**** Data in this exercise ****

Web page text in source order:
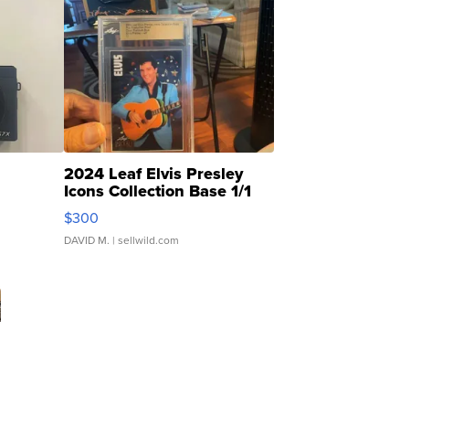
2024 Leaf Elvis Presley
Icons Collection Base 1/1
SSP Clear ...
$300
DAVID M. | sellwild.com
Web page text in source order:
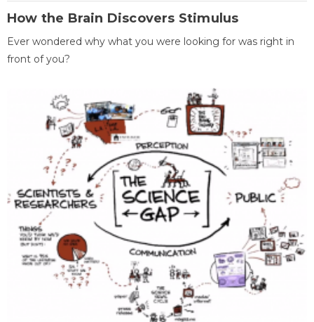
How the Brain Discovers Stimulus
Ever wondered why what you were looking for was right in
front of you?

****

→ Prompt:
Would you restate the listing word for word without its pictures?

→ Reply:
Web page text in source order:
2024 Leaf Elvis Presley
Icons Collection Base 1/1
SSP Clear ...
$300
DAVID M. | sellwild.com
Web page text in source order:
How the Brain Discovers Stimulus
Ever wondered why what you were looking for was right in
front of you?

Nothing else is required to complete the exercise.